Start of Data section

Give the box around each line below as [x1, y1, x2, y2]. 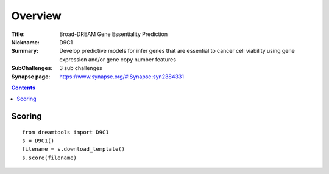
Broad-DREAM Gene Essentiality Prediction [59, 30, 168, 38]
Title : [11, 30, 26, 38]
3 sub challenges [59, 64, 103, 72]
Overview [11, 9, 62, 23]
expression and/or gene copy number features [59, 55, 177, 63]
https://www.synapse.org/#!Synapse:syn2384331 [59, 73, 184, 80]
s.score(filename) [22, 154, 77, 161]
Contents [11, 84, 36, 91]
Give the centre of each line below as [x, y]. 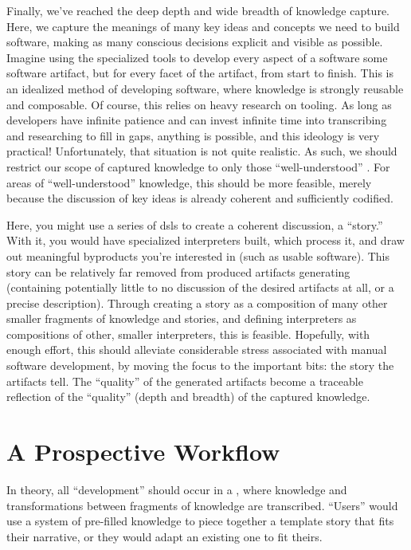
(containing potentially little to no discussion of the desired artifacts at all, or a [200, 287]
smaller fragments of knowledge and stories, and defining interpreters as [182, 318]
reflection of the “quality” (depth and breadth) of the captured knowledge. [188, 397]
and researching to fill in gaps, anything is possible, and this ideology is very [193, 135]
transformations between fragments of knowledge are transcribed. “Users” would [202, 505]
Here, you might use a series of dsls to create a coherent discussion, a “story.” [195, 224]
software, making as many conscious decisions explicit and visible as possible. [195, 42]
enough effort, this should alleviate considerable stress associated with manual [197, 350]
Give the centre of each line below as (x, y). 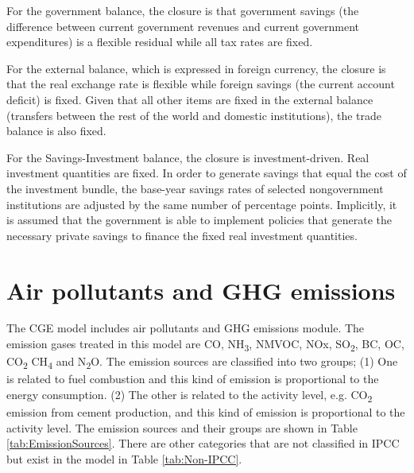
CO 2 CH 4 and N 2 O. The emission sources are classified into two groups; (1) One (202, 362)
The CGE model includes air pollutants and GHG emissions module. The (186, 328)
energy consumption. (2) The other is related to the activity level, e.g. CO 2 (190, 395)
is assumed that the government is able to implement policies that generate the (199, 220)
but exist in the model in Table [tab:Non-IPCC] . (124, 458)
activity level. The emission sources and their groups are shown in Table (182, 427)
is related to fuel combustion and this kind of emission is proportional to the (193, 379)
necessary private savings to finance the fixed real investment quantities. (182, 235)
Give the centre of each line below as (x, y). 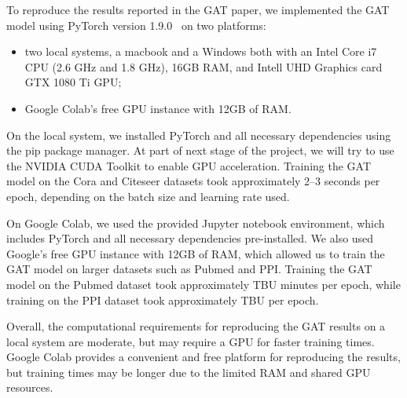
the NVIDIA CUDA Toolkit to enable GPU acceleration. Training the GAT (189, 165)
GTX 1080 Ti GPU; (73, 82)
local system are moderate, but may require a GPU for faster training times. (191, 341)
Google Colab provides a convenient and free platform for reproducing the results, (203, 357)
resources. (30, 387)
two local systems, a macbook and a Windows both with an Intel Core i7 (201, 51)
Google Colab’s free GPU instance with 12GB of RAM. (158, 108)
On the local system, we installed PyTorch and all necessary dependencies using (199, 135)
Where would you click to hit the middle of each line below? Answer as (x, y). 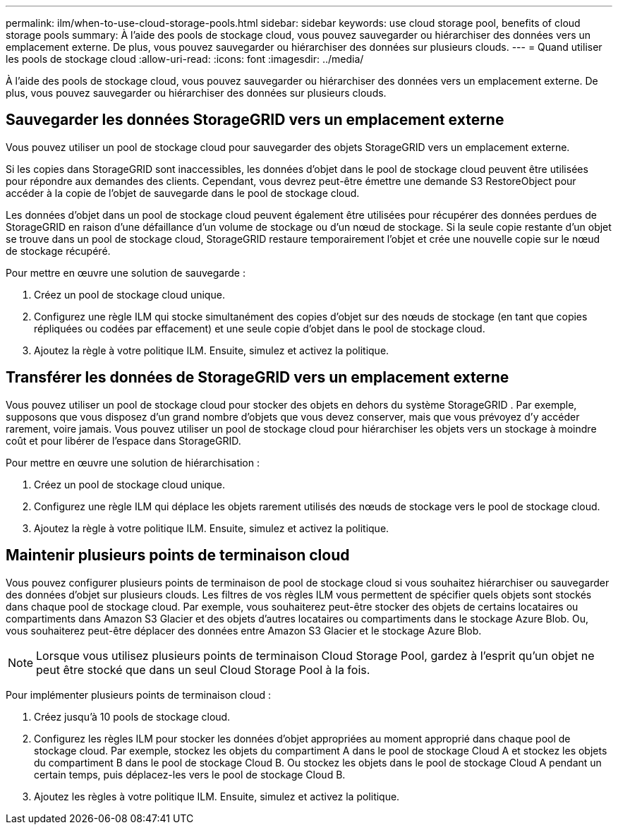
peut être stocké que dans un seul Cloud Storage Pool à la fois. (203, 669)
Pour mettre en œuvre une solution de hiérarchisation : (133, 462)
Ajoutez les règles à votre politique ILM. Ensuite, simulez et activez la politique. (217, 796)
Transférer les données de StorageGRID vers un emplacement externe (257, 378)
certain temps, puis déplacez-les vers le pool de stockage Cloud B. (190, 774)
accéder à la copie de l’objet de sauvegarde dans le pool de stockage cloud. (183, 193)
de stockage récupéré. (58, 251)
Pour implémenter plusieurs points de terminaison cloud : (139, 694)
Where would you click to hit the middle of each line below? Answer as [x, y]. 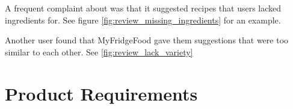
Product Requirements [101, 93]
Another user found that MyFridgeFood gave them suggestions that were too [147, 40]
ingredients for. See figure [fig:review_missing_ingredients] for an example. [143, 20]
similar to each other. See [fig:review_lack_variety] [99, 51]
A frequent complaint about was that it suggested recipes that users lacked [143, 8]
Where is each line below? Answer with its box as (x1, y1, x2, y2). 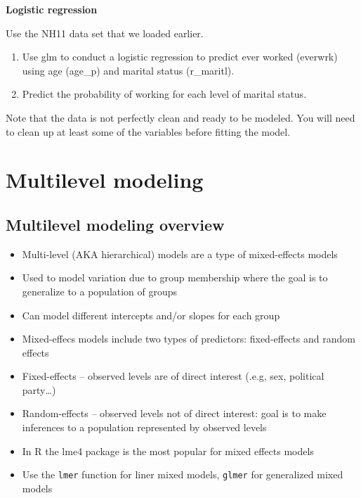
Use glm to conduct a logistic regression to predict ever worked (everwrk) (22, 49, 338, 64)
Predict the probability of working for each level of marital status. (22, 87, 307, 101)
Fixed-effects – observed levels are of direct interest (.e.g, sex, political (22, 369, 324, 383)
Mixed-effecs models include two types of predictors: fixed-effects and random (22, 331, 355, 346)
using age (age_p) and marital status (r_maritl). (22, 63, 235, 77)
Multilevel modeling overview (6, 213, 225, 235)
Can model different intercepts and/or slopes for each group (22, 307, 280, 322)
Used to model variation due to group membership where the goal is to (22, 270, 328, 285)
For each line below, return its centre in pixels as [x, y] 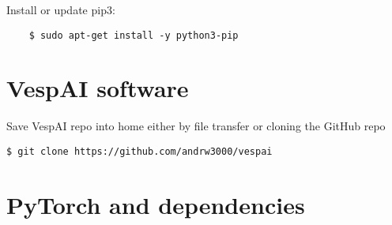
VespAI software [98, 88]
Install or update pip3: [61, 9]
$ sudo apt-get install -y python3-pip [134, 35]
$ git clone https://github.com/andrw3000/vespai [139, 151]
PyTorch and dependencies [156, 204]
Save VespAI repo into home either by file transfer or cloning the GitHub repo [196, 126]
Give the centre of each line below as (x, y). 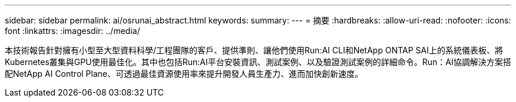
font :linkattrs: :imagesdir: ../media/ (72, 31)
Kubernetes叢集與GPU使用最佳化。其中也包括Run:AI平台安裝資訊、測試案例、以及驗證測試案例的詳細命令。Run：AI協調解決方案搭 (258, 62)
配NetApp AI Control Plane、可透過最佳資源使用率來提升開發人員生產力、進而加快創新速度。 (184, 74)
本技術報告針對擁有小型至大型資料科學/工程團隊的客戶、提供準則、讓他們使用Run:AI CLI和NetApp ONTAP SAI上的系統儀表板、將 (254, 50)
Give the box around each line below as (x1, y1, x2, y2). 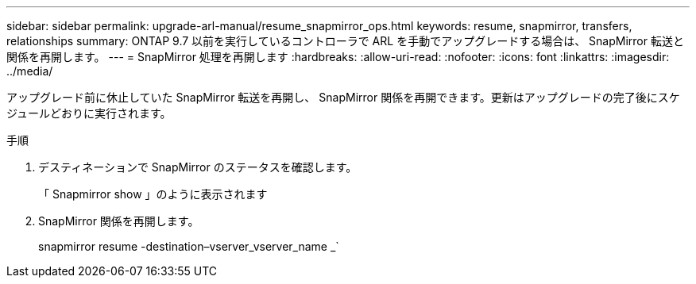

End of Data section

Your task - When a line contains the string "into", copy it from the records.

The answer -
CO 2 CH 4 and N 2 O. The emission sources are classified into two groups; (1) One (202, 362)
Save VespAI repo into home either by file transfer or cloning the GitHub repo [196, 126]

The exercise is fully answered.